At a time when Bharat may negotiate with the US administration to seek a favourable trade position, the importance and urgency of revisiting and rereading Ambedkar’s economic philosophy has increased manifold. Bharat needs to protect the interests of Agriculture, dairy, and small and cottage industries and tariffs on agriculture, dairy and products of the employment-oriented small-scale sector should not be lowered. Secondly, Ambedkar had documented the harsh economic realities of colonial Bharat and was also a firm believer in economic independence and advocated the adoption of policies leading towards lesser dependence on other countries. Ambedkar would have provided vocal support to the policies of Make in India and Atmanirbhar as adapted by the present government. Thirdly, Ambedkar recorded and witnessed the economic exploitation of the whole country, and his writings are reflective of the deep care about protecting the underprivileged from economic shocks and inflationary policies (especially food and fuel) that hit the deprived the hardest. At the level of economic policy, this should translate into utilising subsidies, improving distribution systems, or investing in domestic alternatives to imported goods.

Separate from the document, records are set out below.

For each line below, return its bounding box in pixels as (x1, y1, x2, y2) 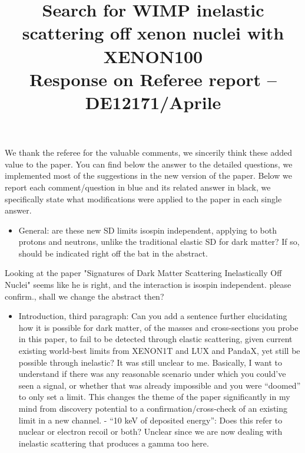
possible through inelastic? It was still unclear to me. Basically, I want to (18, 356, 282, 368)
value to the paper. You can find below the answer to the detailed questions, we (5, 157, 293, 170)
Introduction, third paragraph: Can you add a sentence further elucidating (18, 310, 287, 322)
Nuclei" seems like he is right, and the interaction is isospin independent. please (5, 278, 291, 291)
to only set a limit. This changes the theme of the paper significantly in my (18, 390, 290, 403)
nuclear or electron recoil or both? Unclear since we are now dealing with (18, 425, 283, 438)
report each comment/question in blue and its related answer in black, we (5, 180, 271, 193)
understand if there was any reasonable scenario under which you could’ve (18, 367, 286, 380)
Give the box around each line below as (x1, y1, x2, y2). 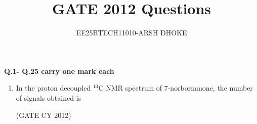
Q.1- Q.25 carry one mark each (4, 65, 114, 76)
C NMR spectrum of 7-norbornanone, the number (98, 82, 253, 93)
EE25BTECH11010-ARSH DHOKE (76, 27, 187, 38)
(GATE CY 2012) (16, 109, 71, 120)
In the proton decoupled (16, 82, 91, 93)
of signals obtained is (16, 92, 81, 103)
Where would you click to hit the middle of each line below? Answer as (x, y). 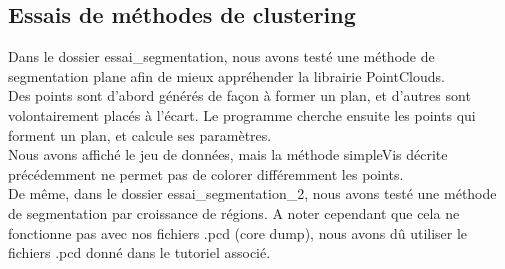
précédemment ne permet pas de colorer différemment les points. (206, 173)
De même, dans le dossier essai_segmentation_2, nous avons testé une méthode (252, 193)
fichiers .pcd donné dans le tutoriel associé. (139, 252)
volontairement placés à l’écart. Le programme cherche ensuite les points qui (242, 114)
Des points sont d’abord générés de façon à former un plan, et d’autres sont (239, 95)
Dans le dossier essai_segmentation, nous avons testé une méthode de (221, 56)
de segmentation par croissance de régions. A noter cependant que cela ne (234, 212)
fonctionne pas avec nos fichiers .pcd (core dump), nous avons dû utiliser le (238, 232)
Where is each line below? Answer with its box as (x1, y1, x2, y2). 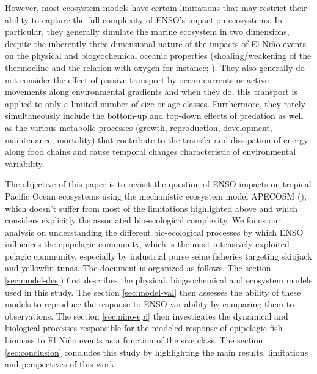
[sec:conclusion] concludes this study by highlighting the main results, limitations (5, 345, 308, 358)
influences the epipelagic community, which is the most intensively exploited (5, 237, 290, 250)
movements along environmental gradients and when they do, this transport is (5, 85, 297, 98)
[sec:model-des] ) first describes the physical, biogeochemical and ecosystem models (5, 274, 313, 286)
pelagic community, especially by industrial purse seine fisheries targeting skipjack (5, 249, 312, 262)
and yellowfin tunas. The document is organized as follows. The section (5, 261, 271, 274)
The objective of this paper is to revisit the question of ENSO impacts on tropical (5, 178, 312, 190)
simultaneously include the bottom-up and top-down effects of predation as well (5, 109, 304, 122)
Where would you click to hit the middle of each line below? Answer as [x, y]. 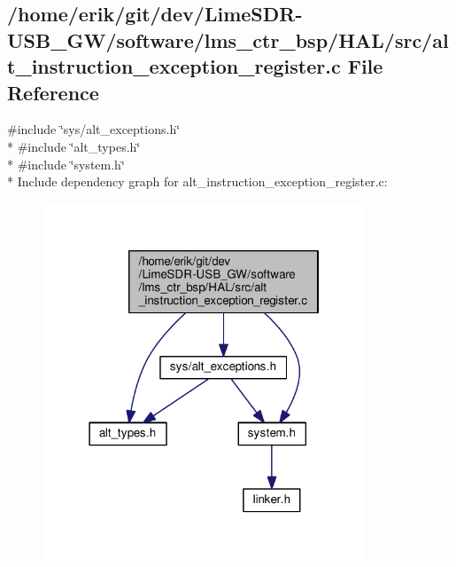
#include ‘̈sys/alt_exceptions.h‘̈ [94, 129]
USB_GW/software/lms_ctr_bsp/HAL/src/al [228, 39]
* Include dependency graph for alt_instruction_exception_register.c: [197, 181]
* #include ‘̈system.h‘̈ [66, 164]
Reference [53, 92]
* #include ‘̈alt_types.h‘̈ [74, 146]
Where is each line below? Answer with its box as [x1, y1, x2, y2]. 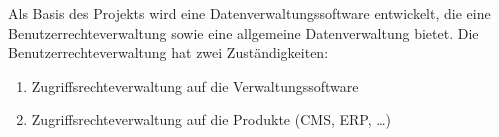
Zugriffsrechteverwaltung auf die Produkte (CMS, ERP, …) [31, 109, 392, 130]
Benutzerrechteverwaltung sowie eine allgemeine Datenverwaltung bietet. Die [8, 22, 479, 43]
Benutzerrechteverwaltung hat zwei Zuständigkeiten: [8, 42, 329, 63]
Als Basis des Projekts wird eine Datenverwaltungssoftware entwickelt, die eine [8, 3, 491, 23]
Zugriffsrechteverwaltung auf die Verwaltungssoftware [31, 75, 359, 96]
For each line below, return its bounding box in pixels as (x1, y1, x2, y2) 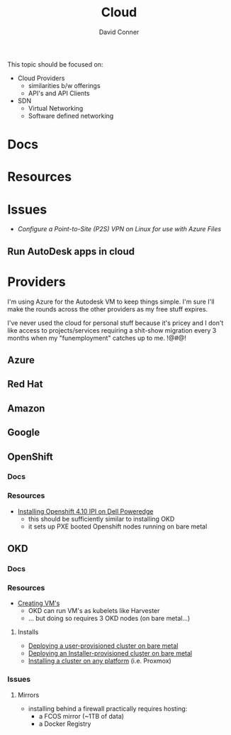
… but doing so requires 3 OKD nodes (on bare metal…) (28, 614, 191, 623)
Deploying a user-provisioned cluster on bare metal (28, 641, 179, 650)
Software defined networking (28, 111, 114, 120)
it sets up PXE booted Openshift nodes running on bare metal (28, 522, 208, 531)
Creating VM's (17, 599, 60, 607)
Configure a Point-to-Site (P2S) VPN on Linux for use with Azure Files (17, 225, 222, 233)
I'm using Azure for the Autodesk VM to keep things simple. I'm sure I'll (7, 297, 215, 306)
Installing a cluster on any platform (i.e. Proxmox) (28, 657, 171, 665)
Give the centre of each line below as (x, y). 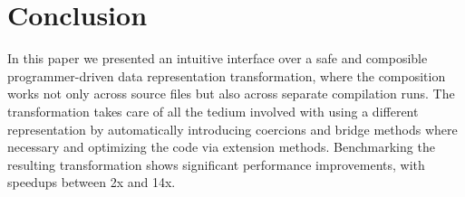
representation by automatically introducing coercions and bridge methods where (232, 129)
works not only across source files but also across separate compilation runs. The (231, 94)
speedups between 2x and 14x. (92, 182)
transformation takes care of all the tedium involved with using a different (213, 111)
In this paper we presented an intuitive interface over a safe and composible (218, 58)
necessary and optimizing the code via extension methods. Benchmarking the (221, 147)
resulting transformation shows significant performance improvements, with (216, 164)
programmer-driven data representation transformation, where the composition (227, 75)
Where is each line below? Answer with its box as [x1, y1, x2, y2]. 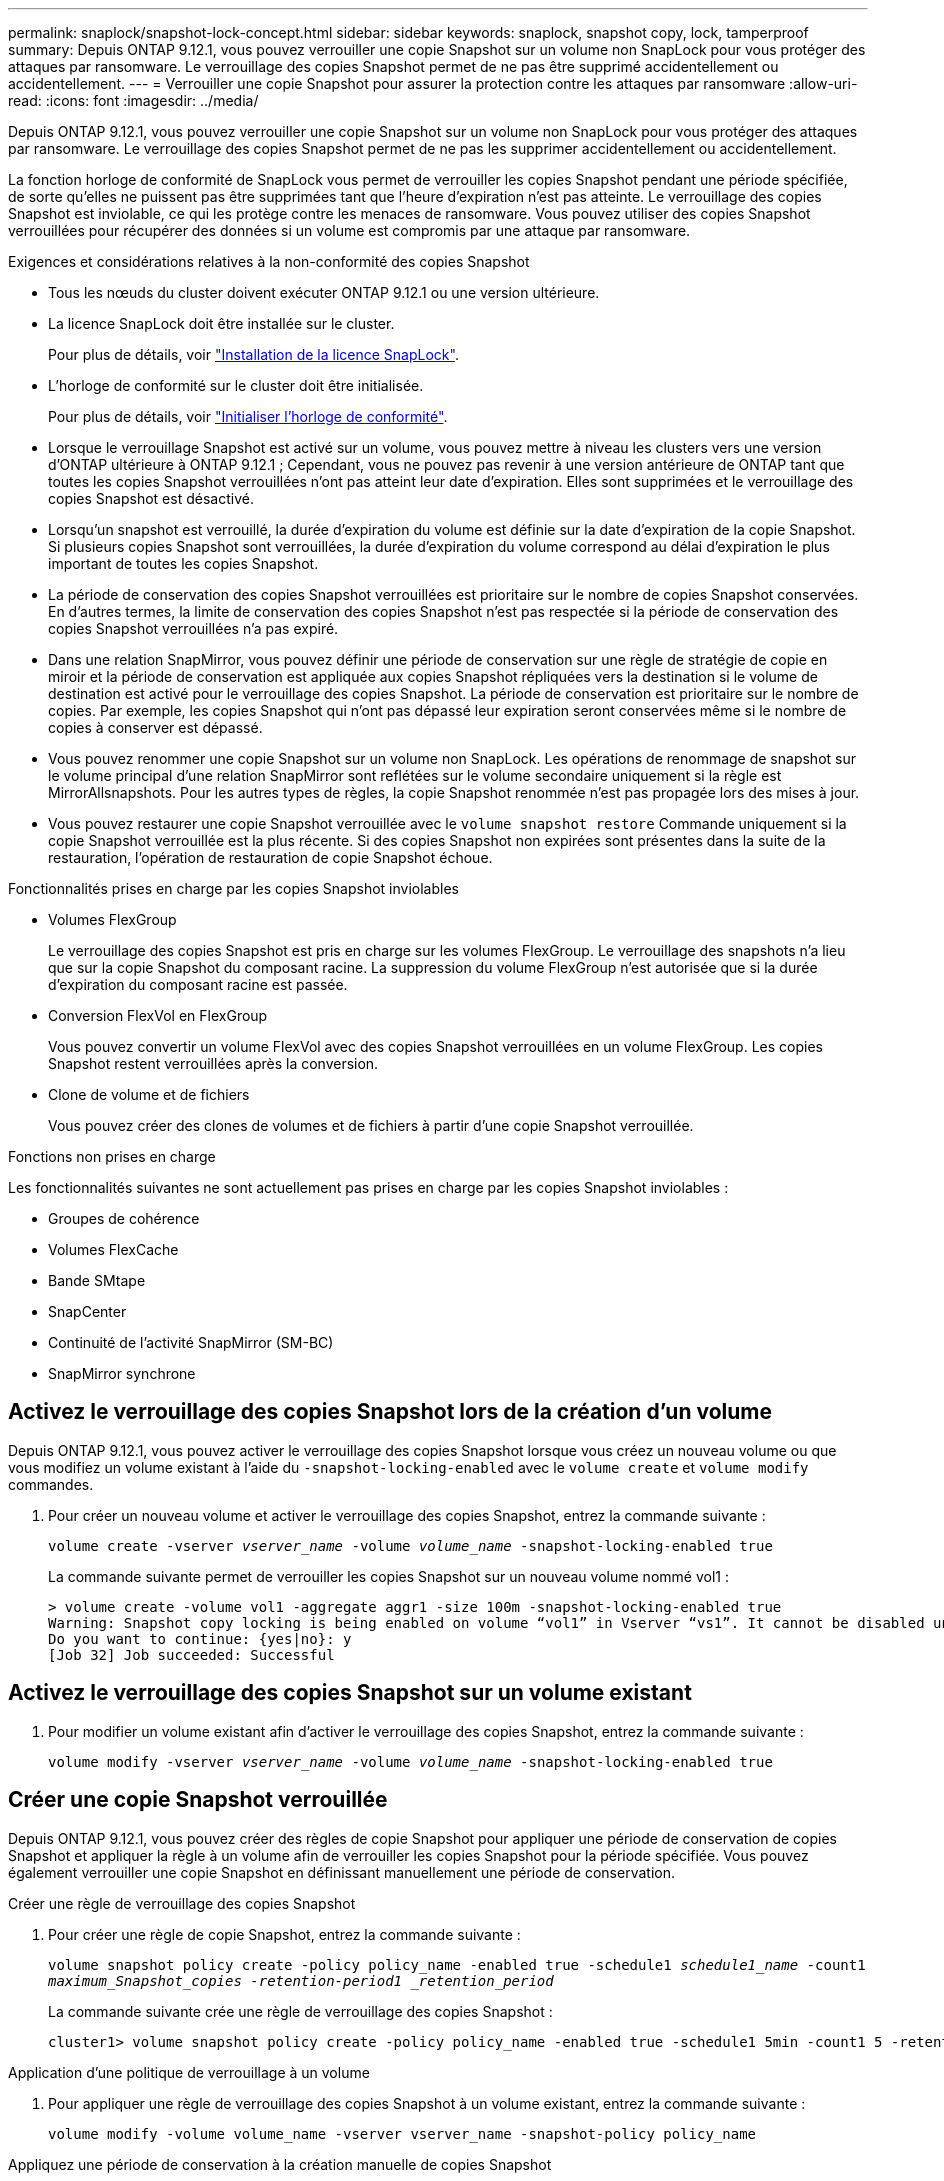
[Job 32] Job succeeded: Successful [48, 1646, 335, 1663]
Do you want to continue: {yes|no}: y [48, 1630, 352, 1647]
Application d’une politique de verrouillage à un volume [8, 2063, 370, 2081]
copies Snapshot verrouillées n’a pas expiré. [48, 620, 339, 637]
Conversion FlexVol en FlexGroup [48, 1007, 268, 1024]
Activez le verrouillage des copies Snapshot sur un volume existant [8, 1680, 692, 1706]
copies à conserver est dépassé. [48, 719, 263, 736]
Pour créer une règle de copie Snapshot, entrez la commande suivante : [48, 1925, 521, 1943]
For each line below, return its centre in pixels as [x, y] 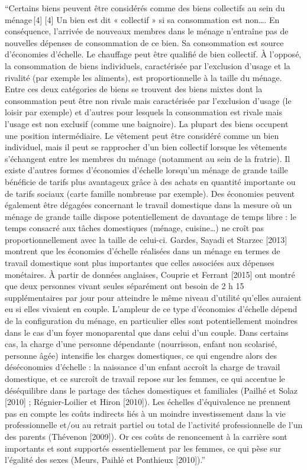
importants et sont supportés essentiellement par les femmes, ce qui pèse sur [143, 448]
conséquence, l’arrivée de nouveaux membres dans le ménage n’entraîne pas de [147, 31]
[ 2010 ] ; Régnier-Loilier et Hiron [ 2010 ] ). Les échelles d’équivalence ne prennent [148, 402]
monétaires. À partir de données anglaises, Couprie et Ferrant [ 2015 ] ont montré [150, 274]
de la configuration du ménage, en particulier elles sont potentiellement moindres [151, 321]
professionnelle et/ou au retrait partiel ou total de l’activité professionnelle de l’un [154, 425]
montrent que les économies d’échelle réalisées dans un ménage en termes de [143, 251]
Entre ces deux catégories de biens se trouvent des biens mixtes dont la [134, 89]
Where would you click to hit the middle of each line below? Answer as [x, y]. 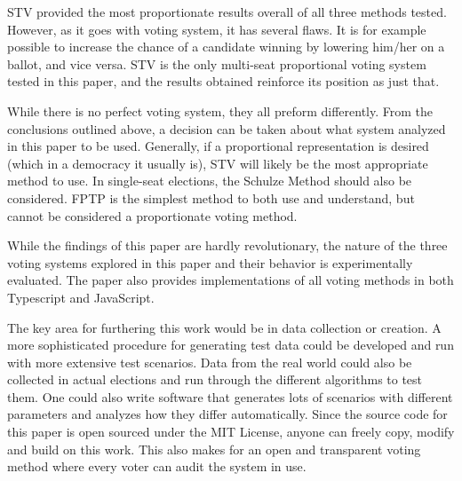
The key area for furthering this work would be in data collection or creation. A [224, 327]
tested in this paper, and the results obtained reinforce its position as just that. [223, 81]
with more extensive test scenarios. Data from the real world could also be [210, 362]
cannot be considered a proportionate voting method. [152, 215]
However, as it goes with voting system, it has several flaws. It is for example [217, 29]
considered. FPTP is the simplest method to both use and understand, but [211, 197]
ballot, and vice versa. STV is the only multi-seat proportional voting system [217, 63]
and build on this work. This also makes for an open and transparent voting [214, 449]
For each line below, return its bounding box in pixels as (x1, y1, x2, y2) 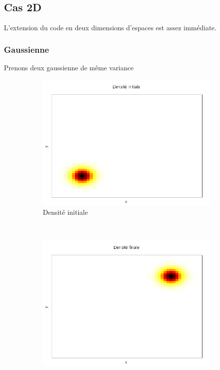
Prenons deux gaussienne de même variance (4, 62, 134, 73)
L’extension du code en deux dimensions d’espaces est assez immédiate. (4, 22, 217, 33)
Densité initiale (43, 207, 88, 217)
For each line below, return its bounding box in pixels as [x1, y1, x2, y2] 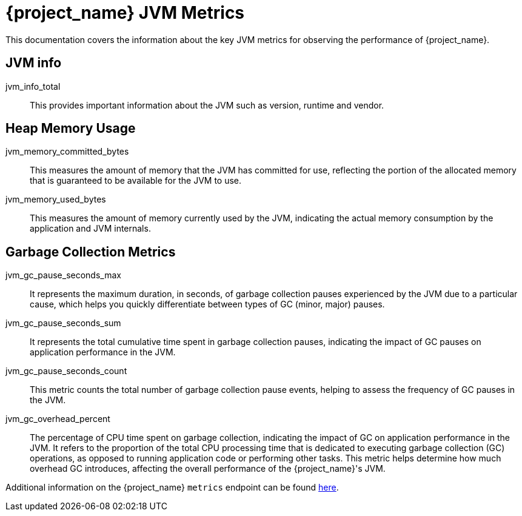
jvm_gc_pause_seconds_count [5, 366, 127, 377]
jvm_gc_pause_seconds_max [5, 270, 121, 281]
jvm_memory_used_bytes [5, 194, 106, 205]
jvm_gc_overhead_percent [5, 414, 110, 424]
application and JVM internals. [30, 223, 151, 234]
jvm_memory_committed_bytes [5, 146, 129, 157]
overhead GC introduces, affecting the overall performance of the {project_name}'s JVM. [30, 463, 386, 474]
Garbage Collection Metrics [5, 244, 176, 260]
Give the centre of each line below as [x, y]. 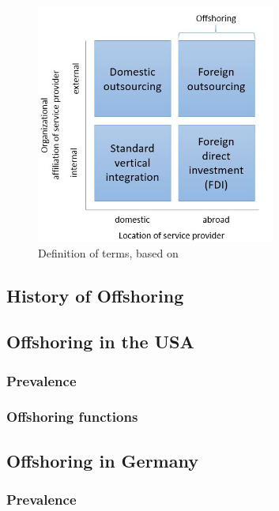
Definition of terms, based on [108, 252]
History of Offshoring [95, 295]
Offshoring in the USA [100, 342]
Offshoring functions [72, 417]
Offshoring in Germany [102, 460]
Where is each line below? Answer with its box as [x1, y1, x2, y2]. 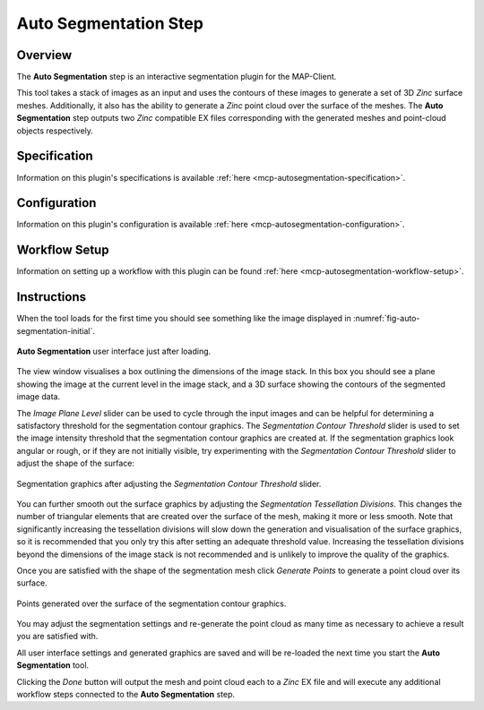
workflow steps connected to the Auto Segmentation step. [16, 689, 236, 700]
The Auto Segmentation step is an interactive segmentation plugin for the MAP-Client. [16, 72, 337, 82]
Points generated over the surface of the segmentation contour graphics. [16, 598, 287, 609]
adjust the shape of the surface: [16, 458, 134, 469]
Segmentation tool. [16, 660, 90, 671]
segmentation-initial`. [16, 325, 96, 336]
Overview [16, 47, 73, 63]
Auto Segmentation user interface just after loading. [16, 346, 212, 357]
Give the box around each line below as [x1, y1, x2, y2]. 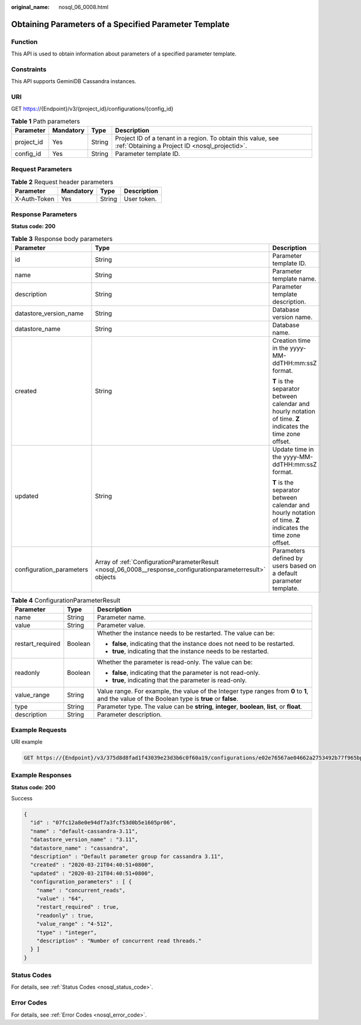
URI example [11, 738, 43, 745]
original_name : [11, 4, 50, 10]
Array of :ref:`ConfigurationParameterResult [94, 557, 219, 566]
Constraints [11, 65, 47, 74]
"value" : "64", [36, 895, 84, 902]
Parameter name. [97, 613, 146, 622]
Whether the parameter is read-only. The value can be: [97, 658, 253, 666]
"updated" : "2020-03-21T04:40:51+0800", [30, 870, 155, 877]
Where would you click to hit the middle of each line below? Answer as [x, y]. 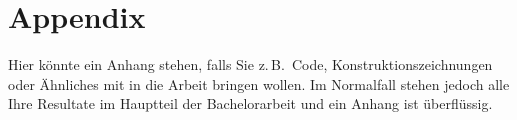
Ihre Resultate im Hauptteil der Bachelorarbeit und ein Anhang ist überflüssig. [250, 103]
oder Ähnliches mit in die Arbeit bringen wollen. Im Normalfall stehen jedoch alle [259, 83]
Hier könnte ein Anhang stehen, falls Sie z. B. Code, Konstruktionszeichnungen [250, 64]
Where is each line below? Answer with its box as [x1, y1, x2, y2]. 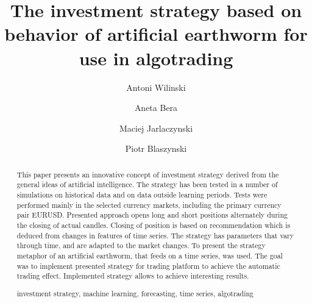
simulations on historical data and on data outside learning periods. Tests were [16, 189, 268, 199]
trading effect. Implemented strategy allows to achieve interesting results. [16, 271, 249, 281]
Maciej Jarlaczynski [119, 121, 193, 134]
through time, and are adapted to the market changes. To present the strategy [16, 240, 266, 251]
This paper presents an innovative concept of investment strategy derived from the [16, 169, 279, 179]
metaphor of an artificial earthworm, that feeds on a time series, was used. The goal [16, 250, 283, 260]
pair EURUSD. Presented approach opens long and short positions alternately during [16, 210, 288, 220]
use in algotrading [79, 45, 233, 70]
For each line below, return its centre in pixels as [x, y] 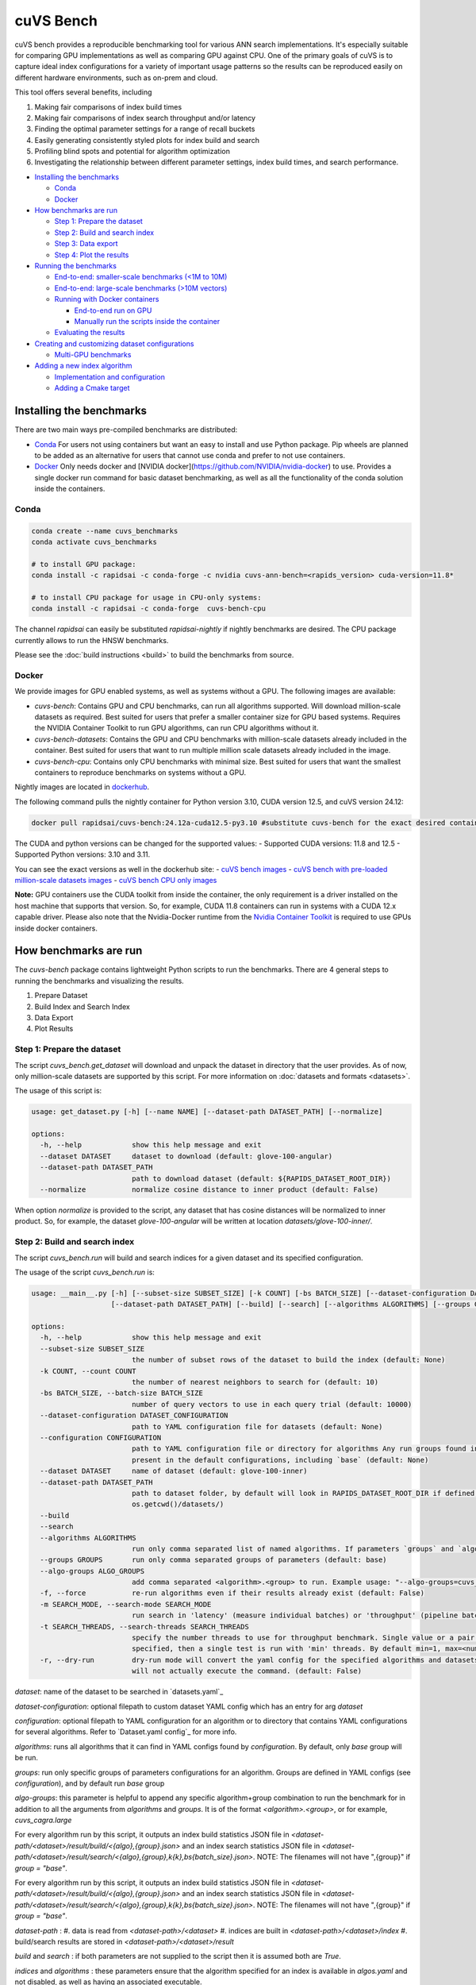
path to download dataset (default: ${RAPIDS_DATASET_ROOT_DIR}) [261, 1178]
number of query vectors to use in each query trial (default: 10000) [272, 1404]
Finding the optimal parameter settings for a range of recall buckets [145, 129]
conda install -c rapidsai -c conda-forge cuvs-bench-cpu [148, 609]
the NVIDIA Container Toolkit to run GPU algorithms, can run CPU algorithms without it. [177, 728]
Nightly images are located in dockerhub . [82, 787]
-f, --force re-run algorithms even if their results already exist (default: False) [232, 1593]
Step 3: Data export [86, 244]
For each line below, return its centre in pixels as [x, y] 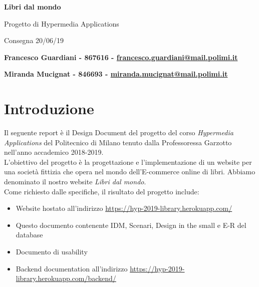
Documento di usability [52, 252]
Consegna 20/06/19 [34, 40]
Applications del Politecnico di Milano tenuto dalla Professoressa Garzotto [118, 142]
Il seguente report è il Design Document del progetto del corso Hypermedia [119, 132]
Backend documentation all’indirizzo [72, 268]
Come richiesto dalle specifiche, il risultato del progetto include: [102, 191]
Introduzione [49, 108]
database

Dr Ambedkar had documented the harsh economic realities of colonial Bharat and was also a firm believer in economic independence and advocated the adoption of policies leading towards lesser dependence on other countries
Ambedkar would also push for strong institutions to handle these decisions with foresight and independence. As the intellectual force behind the creation of the Reserve Bank of India, Ambedkar knew that an independent, capable central bank was essential to managing the external economic disruptions Bharat faces today. That means letting institutions like the RBI and the finance ministry work together to keep the Bharatiya economy steady and fair for its citizens. Finally, and importantly, whether the rupee is rising or falling, Ambedkar’s lens of economic justice would require that any policy response should put vulnerable people first. Trade wars and tariffs aren’t just geopolitical games; they affect farmers, small businesses, workers, and families.
Trump’s tariffs may have been very disruptive, but they serve as a wake-up call. It should be read as a movement away from cooperative globalisation to a reordering of globalisation, if not de-globalisation, that has brutally weakened the WTO’s authority and legitimacy. For Bharat, the lesson is twofold: first, economic nationalism in America is reshaping the global trading environment. Bharat must make a movement towards strategic autonomy in its trade negotiations and pursuit of economic interests. Second, Bharat must navigate this new world of uncertainty using Ambedkar’s philosophy to march towards self-reliant economic strategies that protect its interests and provide an alternative global trade environment for the global north and south. Ambedkar’s philosophy serves as a reminder that the currency policy isn’t about impressing Wall Street but protecting Main Street.